Hey, you! Just Go For It!

I am nearly 30, but I think I finally know what I want to be when I grow up.

For the past eight years or so, I have been studying American Sign Language, on my own and with friends. I forget exactly how I came to love ASL so much, but nevertheless, it is a language for which my passion seems endless. Even today, on a field trip with my second grade students to a local museum, I was teaching a few kids the manual alphabet on the bus to and from the museum. I love seeing kids discover different ways of expressing themselves, especially when they discover they can ‘speak without speaking.’

I wish I had known more about sign language when I was younger. ASL was never part of my world, even though my grandfather was hard of hearing. I watched him struggle communicate with the world, and often my family had to repeat things other people had said to him (very loudly) so that he could hear and understand. In his old age, my grandfather didn’t have much patience to learn new things, and I don’t know if ASL ever would have been particularly useful  to him as things were, but maybe in a different set of circumstances. Maybe if he had known more people who were Deaf or hard of hearing, if he had been exposed to the rich culture and language of the Deaf community, if he had just known sooner. Maybe some things would have been easier.

So, when I discovered ASL, it made me realize just how important accessibility of language is. I had taught kids how to communicate with each other for years, but this new way of facilitating communication was intriguing to me. I purchased books, watched youtube videos, even took informal online classes. I attended study groups, and became somewhat conversational in ASL over the course of several years.

About three years ago, I decided that however long it takes, I want to become an ASL interpreter, or be certified to communicate professionally in ASL, whatever the capacity or role. As it tends to do, life happened, and just as I was about to enroll in school, I was offered a job with a good salary (for my age and experience, anyway).

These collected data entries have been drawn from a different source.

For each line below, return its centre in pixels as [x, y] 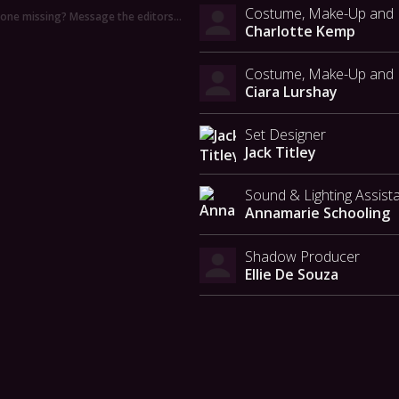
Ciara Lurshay [291, 92]
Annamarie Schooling [317, 213]
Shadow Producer [302, 256]
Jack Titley [280, 153]
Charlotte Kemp [300, 31]
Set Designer [285, 135]
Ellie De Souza [291, 274]
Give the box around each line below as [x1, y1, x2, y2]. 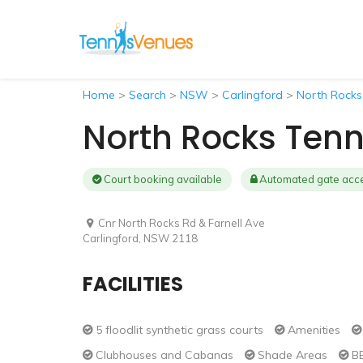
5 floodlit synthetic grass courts [92, 322, 263, 337]
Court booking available [101, 173, 222, 186]
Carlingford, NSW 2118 [83, 232, 198, 245]
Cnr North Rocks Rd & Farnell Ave [96, 216, 266, 229]
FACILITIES [83, 271, 183, 297]
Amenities [284, 322, 340, 337]
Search [129, 88, 166, 102]
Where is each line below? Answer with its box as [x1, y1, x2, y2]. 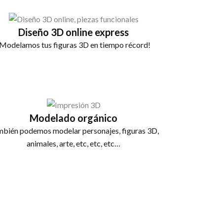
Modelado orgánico [30, 111, 118, 124]
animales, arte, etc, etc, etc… [27, 138, 121, 148]
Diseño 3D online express [18, 26, 129, 38]

I thought ‘the things we could do with the money- I could pay off more of my student loans! I could save up more! I could (insert whatever most people say when they’re presented with more money than they’re used to).’ I took the job. I ended up miserable after a year.

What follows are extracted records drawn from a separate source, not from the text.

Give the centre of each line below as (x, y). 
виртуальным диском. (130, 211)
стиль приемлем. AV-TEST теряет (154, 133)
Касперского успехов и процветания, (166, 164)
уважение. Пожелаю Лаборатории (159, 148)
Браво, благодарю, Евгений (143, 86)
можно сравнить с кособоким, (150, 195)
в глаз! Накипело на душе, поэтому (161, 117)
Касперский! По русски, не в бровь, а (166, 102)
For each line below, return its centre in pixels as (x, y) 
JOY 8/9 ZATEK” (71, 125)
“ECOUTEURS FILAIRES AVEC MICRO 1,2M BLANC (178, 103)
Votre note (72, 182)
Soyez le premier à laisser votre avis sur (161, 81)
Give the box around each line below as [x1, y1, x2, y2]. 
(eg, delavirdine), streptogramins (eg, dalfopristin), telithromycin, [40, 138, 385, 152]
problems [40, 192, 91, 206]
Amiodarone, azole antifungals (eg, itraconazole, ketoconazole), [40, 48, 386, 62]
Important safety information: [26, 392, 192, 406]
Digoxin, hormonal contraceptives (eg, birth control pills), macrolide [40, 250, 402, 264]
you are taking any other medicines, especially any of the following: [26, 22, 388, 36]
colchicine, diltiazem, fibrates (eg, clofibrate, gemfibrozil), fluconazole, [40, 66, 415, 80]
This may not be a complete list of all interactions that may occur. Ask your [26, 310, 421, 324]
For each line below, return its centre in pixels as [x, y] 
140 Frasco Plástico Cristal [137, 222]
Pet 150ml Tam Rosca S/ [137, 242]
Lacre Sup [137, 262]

So I found my current job in 2016, and I’m decidedly less miserable, because teaching is much closer to my heart in terms of things I’m passionate about. However, this school year has been rough. I was diagnosed with a chronic illness in November, and I was told by medical professionals that it would not be in my best interest to continue commuting across state lines next school year.  Therefore, I sadly have to part ways with my school next year.

This is not a setback. This is an opportunity.

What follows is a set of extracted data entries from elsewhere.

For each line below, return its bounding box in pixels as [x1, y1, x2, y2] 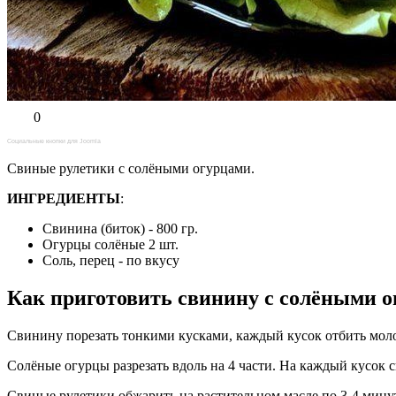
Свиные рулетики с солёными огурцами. [7, 160, 255, 176]
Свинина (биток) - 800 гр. [42, 220, 198, 236]
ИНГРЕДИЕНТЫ [7, 190, 120, 206]
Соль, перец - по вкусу [42, 252, 179, 268]
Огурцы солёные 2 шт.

This summer, I will begin working towards my ASL certification. I intend to do whatever I need to (legally) do, and work wherever I need to (legally) work in order to finance my education without accruing any more debt.

I’m terrified  excited! I’m finally in a place where I’m ready to dedicate my focus to what I want from life. I’m finally ready to ignore the nay-sayers. I’m just going to do it.

So here’s my message to you; there will never be a good time to achieve what you want out of life. There will always be a setback, or something that looks like (or even is) a priority. All that means is  that you need to just go for it, if  your ‘it’ is important to you.  It sounds cliche, but ‘someday’ is not a day of the week, and it’s definitely not promised to you. “Maybe” and “dreams” also don’t mix well- kind of like toothpaste and orange juice.

I don’t have a set plan for this yet, but I’m working on it. I’ve registered for classes, and I’m saving up money, but I don’t know what I’ll be doing for work yet. However, that issue would have been something I’d have to deal with anyway, regardless of whether I go back to school or not. Not having a plan is scary, but for the first time ever, I didn’t let ‘not having a plan’ stop me from doing it altogether. And lo and behold, the plan is coming together.

Get out of your own way. No one can stop you as long as you don’t stop yourself.